__About this exercise__: Output the entries exactly. Start at the first line, finish with the line containing "isolated, so functions", and omit the pictures.

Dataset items
**********

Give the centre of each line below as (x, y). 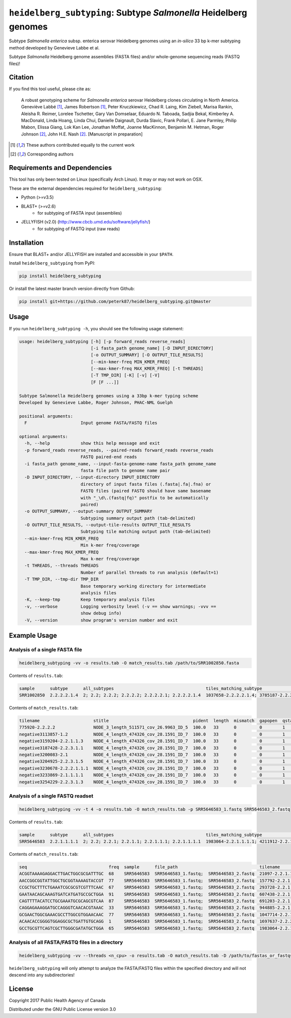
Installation (26, 243)
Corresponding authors (50, 154)
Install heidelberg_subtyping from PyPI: (52, 263)
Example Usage (33, 636)
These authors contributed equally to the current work (80, 145)
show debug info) (101, 613)
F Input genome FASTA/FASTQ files (91, 423)
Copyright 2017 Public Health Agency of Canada (57, 1000)
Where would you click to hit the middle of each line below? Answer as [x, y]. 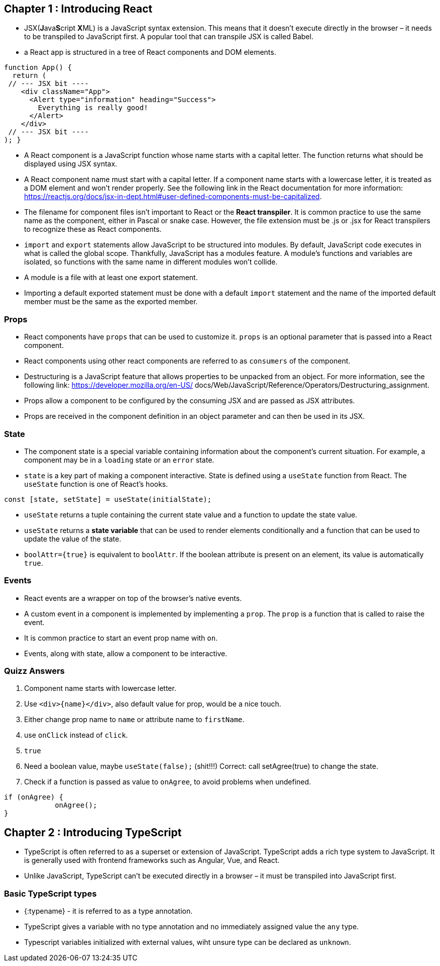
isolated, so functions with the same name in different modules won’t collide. [151, 262]
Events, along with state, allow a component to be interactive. [126, 653]
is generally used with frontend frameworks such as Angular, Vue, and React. [152, 860]
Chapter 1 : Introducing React [78, 9]
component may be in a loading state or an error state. [119, 460]
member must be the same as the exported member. [111, 302]
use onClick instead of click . [76, 735]
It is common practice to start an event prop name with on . [121, 638]
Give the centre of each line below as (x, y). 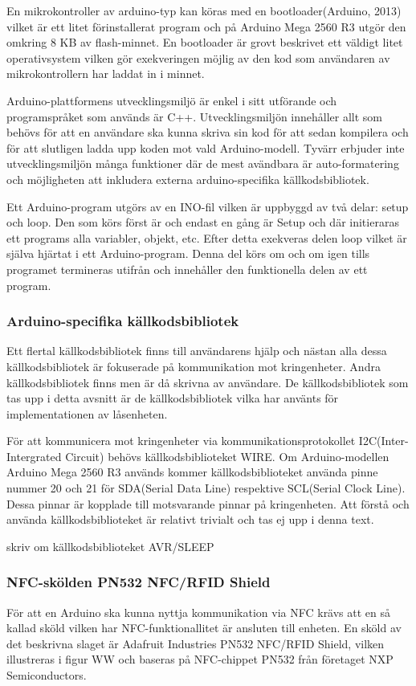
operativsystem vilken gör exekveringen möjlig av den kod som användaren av (198, 57)
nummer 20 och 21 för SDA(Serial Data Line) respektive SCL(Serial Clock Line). (206, 488)
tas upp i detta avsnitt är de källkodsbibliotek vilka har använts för (173, 398)
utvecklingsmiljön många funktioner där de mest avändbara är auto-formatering (203, 163)
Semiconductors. (47, 675)
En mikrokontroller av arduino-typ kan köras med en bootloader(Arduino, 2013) (204, 10)
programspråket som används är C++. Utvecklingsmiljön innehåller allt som (195, 116)
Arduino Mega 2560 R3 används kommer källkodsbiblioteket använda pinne (192, 472)
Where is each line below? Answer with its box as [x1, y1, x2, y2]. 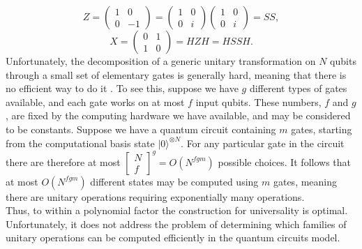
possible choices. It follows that [218, 154, 352, 169]
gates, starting [291, 121, 352, 136]
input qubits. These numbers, [195, 94, 322, 109]
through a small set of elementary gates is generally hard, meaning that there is [6, 67, 347, 82]
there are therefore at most [6, 154, 121, 169]
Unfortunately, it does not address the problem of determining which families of [6, 216, 347, 231]
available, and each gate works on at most [6, 94, 185, 109]
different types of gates [249, 81, 347, 96]
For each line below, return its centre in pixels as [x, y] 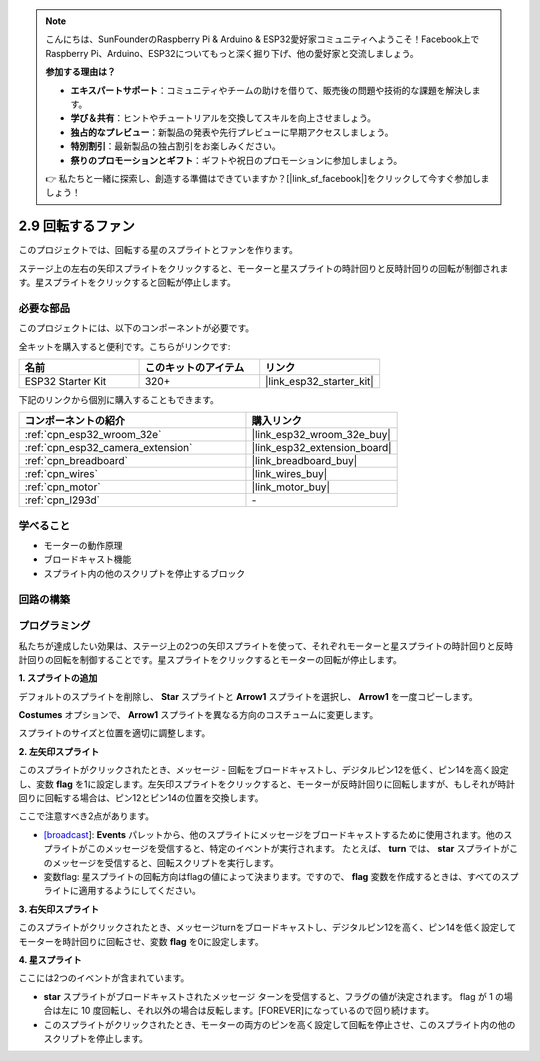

**********

__Final answer__:
Give the centre of each line below as (x, y). 
Installation (26, 243)
Corresponding authors (50, 154)
Install heidelberg_subtyping from PyPI: (52, 263)
Example Usage (33, 636)
These authors contributed equally to the current work (80, 145)
show debug info) (101, 613)
F Input genome FASTA/FASTQ files (91, 423)
Copyright 2017 Public Health Agency of Canada (57, 1000)
Where would you click to hit the middle of each line below? Answer as [x, y]. 
isolated, so functions with the same name in different modules won’t collide. [151, 262]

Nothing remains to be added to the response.